BEGIN INFORMATION SUPPLIED

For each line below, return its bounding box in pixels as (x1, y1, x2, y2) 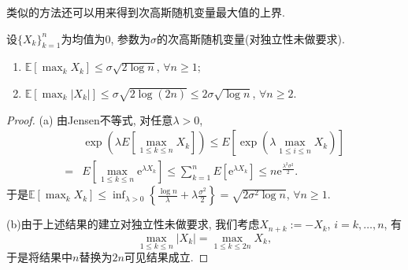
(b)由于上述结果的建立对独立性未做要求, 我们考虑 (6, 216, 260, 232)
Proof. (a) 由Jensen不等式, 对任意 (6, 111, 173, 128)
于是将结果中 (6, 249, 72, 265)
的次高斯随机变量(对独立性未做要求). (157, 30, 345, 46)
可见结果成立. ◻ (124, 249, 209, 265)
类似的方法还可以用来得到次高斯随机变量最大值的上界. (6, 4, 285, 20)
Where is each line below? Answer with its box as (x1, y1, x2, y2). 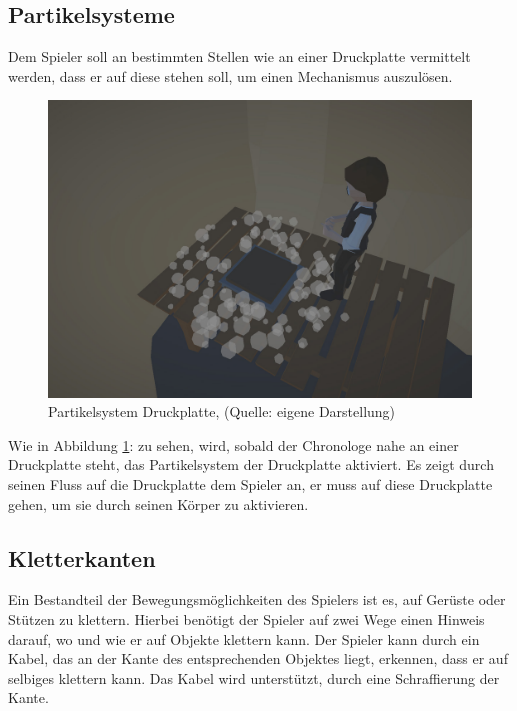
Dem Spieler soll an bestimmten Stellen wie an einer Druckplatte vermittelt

END INFORMATION SUPPLIED
BEGIN INFORMATION SUPPLIED

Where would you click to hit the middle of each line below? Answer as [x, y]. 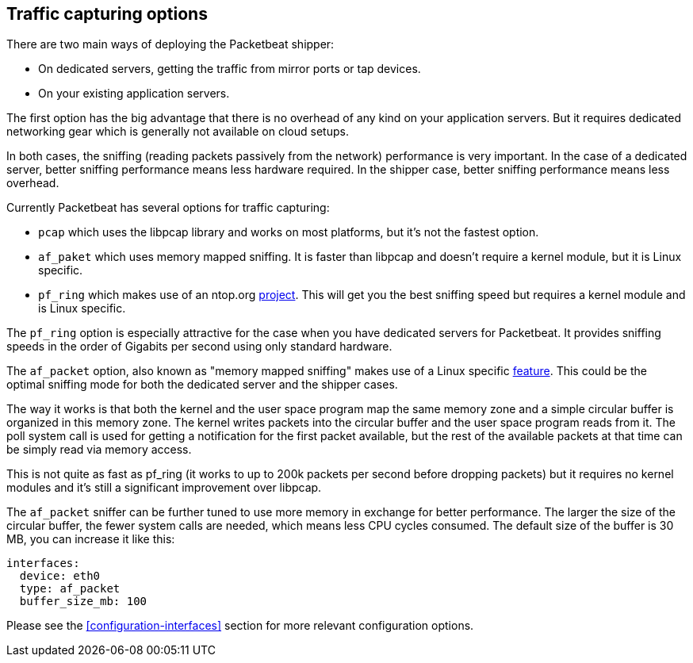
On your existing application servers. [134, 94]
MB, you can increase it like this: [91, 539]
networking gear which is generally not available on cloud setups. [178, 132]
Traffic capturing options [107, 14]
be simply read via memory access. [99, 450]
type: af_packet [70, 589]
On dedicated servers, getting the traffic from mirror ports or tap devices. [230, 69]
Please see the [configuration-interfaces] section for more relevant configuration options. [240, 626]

END INFORMATION SUPPLIED
BEGIN INFORMATION SUPPLIED

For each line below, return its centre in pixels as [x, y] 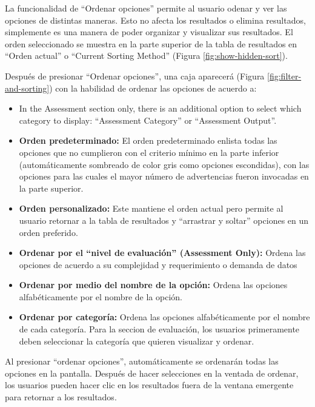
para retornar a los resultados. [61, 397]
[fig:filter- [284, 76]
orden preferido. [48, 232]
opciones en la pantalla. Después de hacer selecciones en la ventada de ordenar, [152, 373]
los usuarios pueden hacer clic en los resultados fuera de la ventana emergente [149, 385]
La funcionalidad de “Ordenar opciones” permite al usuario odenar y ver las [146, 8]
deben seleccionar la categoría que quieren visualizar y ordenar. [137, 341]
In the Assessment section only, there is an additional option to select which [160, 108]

END INFORMATION SUPPLIED

## REQUIRED ACTION
Which lines above run from the one containing "On dedicated servers, getting" to the one containing "Please see the"? Give them again exactly, both ends included.

## ANSWER SECTION
On dedicated servers, getting the traffic from mirror ports or tap devices. [230, 69]
Please see the [configuration-interfaces] section for more relevant configuration options. [240, 626]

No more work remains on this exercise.